Storylines of Summer Arctic climate change constrained by Barents-Kara Sea and Arctic tropospheric warming for climate risks assessment
Abstract. While climate models broadly agree on the changes expected to occur over the Arctic with global warming on a pan-Arctic scale (i.e., polar amplification, sea-ice loss, increased precipitation), the magnitude and patterns of those changes at regional and local scales remain uncertain. This limits the usability of climate model projections for risk assessments and their impact on human activities or ecosystems (e.g., fires, permafrost thawing). Whereas any single or ensemble-mean projection may be of limited use to stakeholders, recent studies have shown the value of the storyline approach in providing a comprehensive and tractable set of climate projections that can be used to evaluate changes in environmental or societal risks associated with global warming.

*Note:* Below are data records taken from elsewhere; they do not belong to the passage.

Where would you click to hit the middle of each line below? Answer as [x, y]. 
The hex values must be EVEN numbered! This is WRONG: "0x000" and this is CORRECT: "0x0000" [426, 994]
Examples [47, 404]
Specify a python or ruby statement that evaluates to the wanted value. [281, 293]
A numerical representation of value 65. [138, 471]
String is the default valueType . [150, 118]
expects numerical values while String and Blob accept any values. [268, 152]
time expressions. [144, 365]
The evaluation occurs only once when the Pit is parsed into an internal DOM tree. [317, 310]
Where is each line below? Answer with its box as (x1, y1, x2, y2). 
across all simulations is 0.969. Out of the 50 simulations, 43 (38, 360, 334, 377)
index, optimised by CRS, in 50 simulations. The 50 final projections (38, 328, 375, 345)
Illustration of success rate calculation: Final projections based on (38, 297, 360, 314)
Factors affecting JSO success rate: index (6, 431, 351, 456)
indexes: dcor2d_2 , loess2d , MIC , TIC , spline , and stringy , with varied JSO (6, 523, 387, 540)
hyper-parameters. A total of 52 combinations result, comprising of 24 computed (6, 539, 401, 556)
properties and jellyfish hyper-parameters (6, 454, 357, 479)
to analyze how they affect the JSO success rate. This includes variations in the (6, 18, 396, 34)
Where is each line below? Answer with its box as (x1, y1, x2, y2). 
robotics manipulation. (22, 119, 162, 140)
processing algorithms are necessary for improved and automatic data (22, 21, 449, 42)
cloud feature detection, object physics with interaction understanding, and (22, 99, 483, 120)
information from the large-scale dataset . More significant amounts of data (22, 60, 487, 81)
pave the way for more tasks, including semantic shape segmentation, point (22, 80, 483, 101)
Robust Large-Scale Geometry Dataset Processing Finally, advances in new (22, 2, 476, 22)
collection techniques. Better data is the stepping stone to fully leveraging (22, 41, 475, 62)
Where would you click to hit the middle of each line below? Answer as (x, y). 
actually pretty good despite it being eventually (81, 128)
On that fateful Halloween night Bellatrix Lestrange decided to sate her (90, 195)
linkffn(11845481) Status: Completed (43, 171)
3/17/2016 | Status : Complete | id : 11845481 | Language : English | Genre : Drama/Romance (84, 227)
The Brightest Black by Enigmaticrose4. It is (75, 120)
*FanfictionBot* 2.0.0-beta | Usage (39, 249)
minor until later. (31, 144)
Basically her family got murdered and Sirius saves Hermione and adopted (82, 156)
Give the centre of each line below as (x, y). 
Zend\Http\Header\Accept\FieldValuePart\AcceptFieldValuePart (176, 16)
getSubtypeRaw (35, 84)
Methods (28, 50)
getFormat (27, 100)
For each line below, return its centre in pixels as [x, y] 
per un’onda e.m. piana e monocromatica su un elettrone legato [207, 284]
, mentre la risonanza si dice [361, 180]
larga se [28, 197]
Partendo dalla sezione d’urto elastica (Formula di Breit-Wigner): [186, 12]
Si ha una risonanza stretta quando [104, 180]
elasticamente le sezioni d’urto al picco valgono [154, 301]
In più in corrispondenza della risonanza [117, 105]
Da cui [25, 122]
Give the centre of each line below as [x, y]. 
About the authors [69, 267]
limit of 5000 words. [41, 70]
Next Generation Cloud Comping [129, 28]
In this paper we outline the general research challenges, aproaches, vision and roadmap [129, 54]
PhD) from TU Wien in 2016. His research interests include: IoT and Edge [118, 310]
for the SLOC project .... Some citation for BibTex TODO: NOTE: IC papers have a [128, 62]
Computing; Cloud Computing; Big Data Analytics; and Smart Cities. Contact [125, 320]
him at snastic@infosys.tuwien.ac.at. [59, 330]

Here, we apply the storyline approach to a large ensemble of CMIP6 models, with the aim of distilling the wide spread in model predictions into four physically plausible outcomes of Arctic summertime climate change. This is made possible by leveraging strong covariability in the climate system, associated with well-known but poorly constrained teleconnections and local processes: specifically, we find that differences in Barents-Kara Sea warming and lower tropospheric warming over polar land regions among CMIP6 models explain most of the inter-model variability in pan-Arctic surface summer climate response to global warming. Based on this novel finding, we compare regional disparities in climate change across the four storylines. Our storyline analysis highlights the fact that, for a given amount of global warming, certain climate risks can be intensified while others may be lessened, relative to a “middle-of-the-road” ensemble mean projection. We find this to be particularly relevant when comparing climate change over terrestrial and marine areas of the Arctic, which can show substantial differences in their sensitivity to global warming. We conclude by discussing potential implications of our findings for modelling climate change impacts on ecosystems and human activities.